You get up, get dressed, make breakfast, run to work, get caught in traffic, eat in a hurry to get work done, stop by the supermarket before heading home … While all this is happening, cortisol levels –The stress hormone– stay high and suppress your immune response. That is why it is necessary to wait until nightfall so that our defenses fight at ease against infections. We also need cortisol levels to drop if we want to deal with allergies effectively.

BDNF

The production of brain-derived neurotrophic factor (BDNF), which protects the auditory nerve, reaches its lowest levels when night falls. A recent investigation revealed that the cochlea or organ of hearing is more sensitive to noise at night ; it is so extreme that harmless sound levels during the day can cause irreversible hearing loss at dawn.

Connection-43

Why don’t we usually get up to go to the bathroom at night? It seems like a simple question, but the truth is that a few years ago Osamu Ogawa and his team at Kyoto University came up with the answer.
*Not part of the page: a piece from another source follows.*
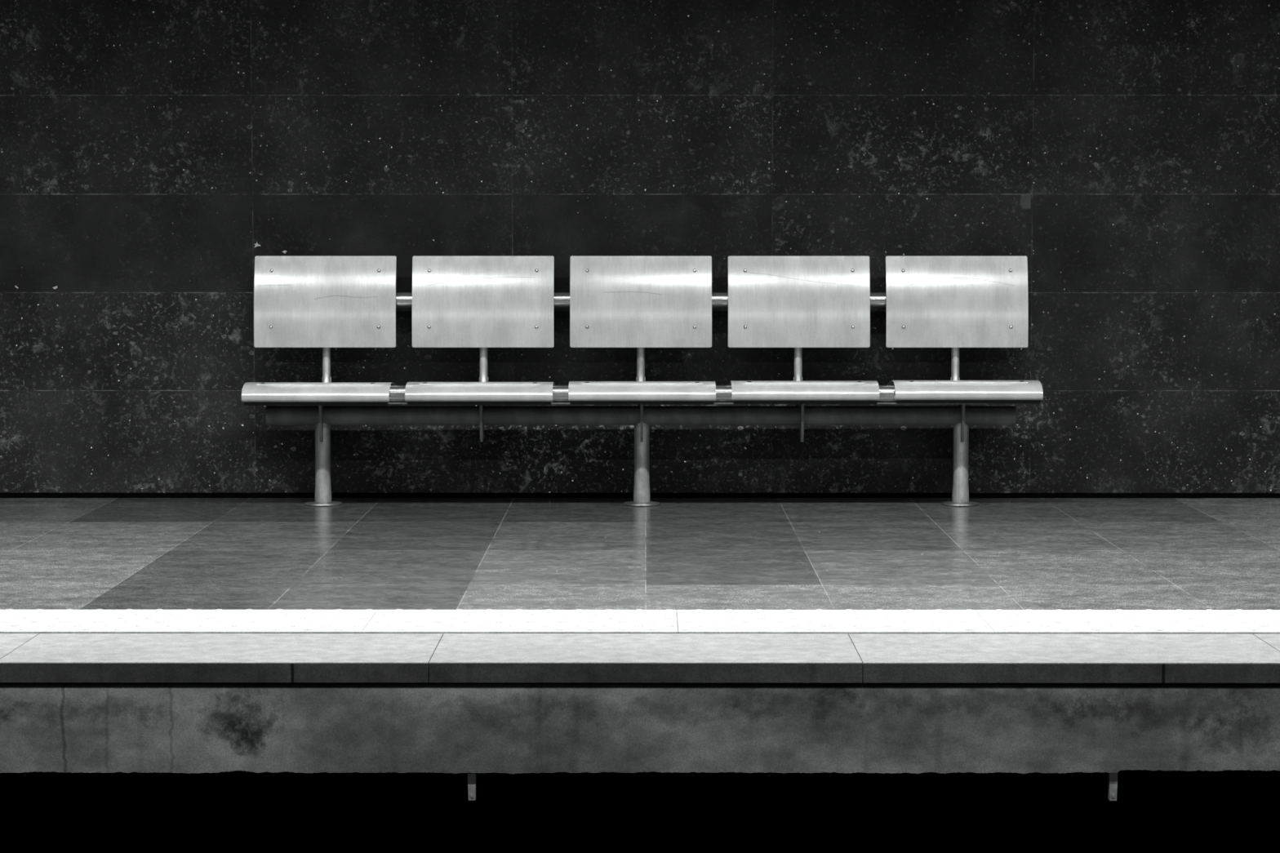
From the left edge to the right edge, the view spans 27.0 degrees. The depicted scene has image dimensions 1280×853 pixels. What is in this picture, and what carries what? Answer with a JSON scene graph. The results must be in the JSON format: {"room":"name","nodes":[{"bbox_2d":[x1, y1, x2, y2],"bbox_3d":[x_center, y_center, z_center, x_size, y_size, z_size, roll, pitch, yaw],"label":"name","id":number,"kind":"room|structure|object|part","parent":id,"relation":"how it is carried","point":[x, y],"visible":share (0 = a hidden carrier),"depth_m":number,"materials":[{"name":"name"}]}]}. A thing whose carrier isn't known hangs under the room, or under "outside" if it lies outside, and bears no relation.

The key is that our circadian clock then orders an increase in the production of the protein connexin-43 in the muscle cells of the bladder, which can thus last longer.

Orexina

When the sun goes down, the hypothalamus reduces the production of this protein, linked to the feeling of hunger. A study published in the journal Cell revealed that when this mechanism deteriorates, we lose the ability to know if we are satiated, which explains the constant nocturnal walks to the refrigerator of those affected.